Those of you lucky enough to have caught the staged reading of The Intelligent Woman’s Guide to Socialism at Fertile Ground 2020 (still one last chance! Click here.) will likely be wondering how much of it actually happened and how much we authors made up, and also what happened after the Fictional Fabian Food Fight went down. The truth is, as always, right here on the internet (which was kinda predicted by H.G. Wells himself)!

Though based on actual historical events, TIWGTS is a work of fiction. The characters here really did engage in a fierce debate over these issues and the future of socialism and the Fabian Society in 1906-10. But all dialogue is invented by the authors. Most of the debate happened in letters and committee meetings over two years, not in one night at a swanky restaurant.  

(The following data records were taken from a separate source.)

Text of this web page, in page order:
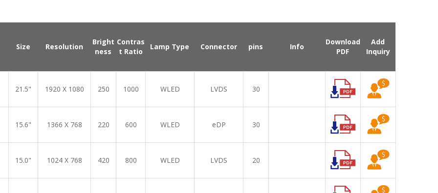
Size Resolution
Bright
ness
Contras
t Ratio
Lamp Type Connector pins Info
Download
PDF
Add
Inquiry
21.5" 1920 X 1080 250 1000 WLED LVDS 30
15.6" 1366 X 768 220 600 WLED eDP 30
15.0" 1024 X 768 420 800 WLED LVDS 20
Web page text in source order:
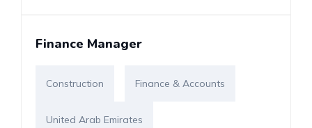
Finance Manager
Construction Finance & Accounts
United Arab Emirates
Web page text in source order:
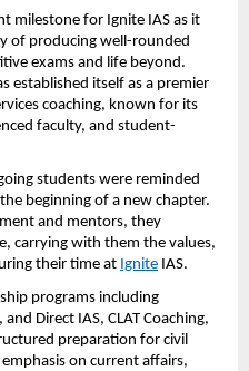
milestone for Ignite IAS as it
of producing well-rounded
exams and life beyond.
established itself as a premier
coaching, known for its
faculty, and student-
students were reminded
beginning of a new chapter.
and mentors, they
carrying with them the values,
their time at Ignite IAS.
programs including
Direct IAS, CLAT Coaching,
preparation for civil
on current affairs,
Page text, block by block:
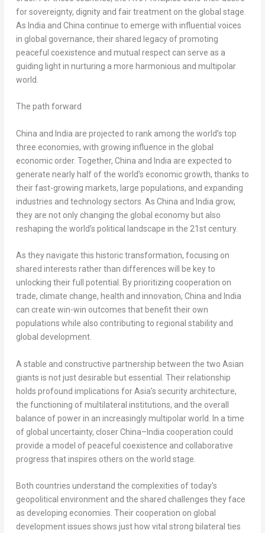
for sovereignty, dignity and fair treatment on the global stage.
As India and China continue to emerge with influential voices
in global governance, their shared legacy of promoting
peaceful coexistence and mutual respect can serve as a
guiding light in nurturing a more harmonious and multipolar
world.
The path forward
China and India are projected to rank among the world’s top
three economies, with growing influence in the global
economic order. Together, China and India are expected to
generate nearly half of the world’s economic growth, thanks to
their fast-growing markets, large populations, and expanding
industries and technology sectors. As China and India grow,
they are not only changing the global economy but also
reshaping the world’s political landscape in the 21st century.
As they navigate this historic transformation, focusing on
shared interests rather than differences will be key to
unlocking their full potential. By prioritizing cooperation on
trade, climate change, health and innovation, China and India
can create win-win outcomes that benefit their own
populations while also contributing to regional stability and
global development.
A stable and constructive partnership between the two Asian
giants is not just desirable but essential. Their relationship
holds profound implications forAsia’s security architecture,
the functioning of multilateral institutions, and the overall
balance of power in an increasingly multipolar world. In a time
of global uncertainty, closerChina– India cooperation could
provide a model of peaceful coexistence and collaborative
progress that inspires others on the world stage.
Both countries understand the complexities of today’s
geopolitical environment and the shared challenges they face
as developing economies. Their cooperation on global
development issues shows just how vital strong bilateral ties
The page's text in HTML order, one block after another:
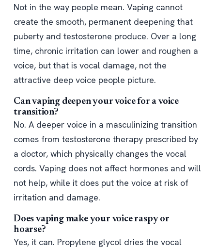
Not in the way people mean. Vaping cannot
create the smooth, permanent deepening that
puberty and testosterone produce. Over a long
time, chronic irritation can lower and roughen a
voice, but that is vocal damage, not the
attractive deep voice people picture.
Can vaping deepen your voice for a voice
transition?
No. A deeper voice in a masculinizing transition
comes from testosterone therapy prescribed by
a doctor, which physically changes the vocal
cords. Vaping does not affect hormones and will
not help, while it does put the voice at risk of
irritation and damage.
Does vaping make your voice raspy or
hoarse?
Yes, it can. Propylene glycol dries the vocal
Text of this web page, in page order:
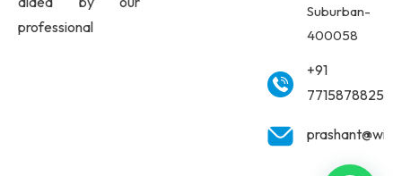
professional
Suburban-
400058
+91
7715878825

 In reality, the fight culminated in a pair of debates at Fabian conferences, with the last one devolving into Wells vs. Shaw. The purported debate was over relatively arcane proposal for a reorganization and rewrite of the organization’s charter, but in reality it came down to who’d run the Fabians: Wells and his younger generation supporters, or the “Old Gang” as they were known of leaders who’d been running it more or less from the outset, including Shaw and Sidney Webb. Wells overreached and Shaw, a master speaker and debater (as Wells acknowledged) unlike Wells, who wrote later he spoke mostly into his necktie, outmaneuvered his younger frenemy, who had to withdraw his proposals in the face of certain defeat, prompting an exodus of his young followers. 

In fact, we were originally going to dramatize the big climactic debate between Shaw and Wells mentioned in the play, but it just wouldn’t have translated to the 21st century stage. (A chastened Wells himself said that he’d been tempted to describe the “tempest in a Fabian teapot”  himself later but thought it would be too boring for anyone to care. We looked it all up in really obscure original pamphlets of the time -- and we agree.) Instead, we translated it into a rock-throwing riot in a cafe on a single night, which was much more fun for all involved, including the audience. 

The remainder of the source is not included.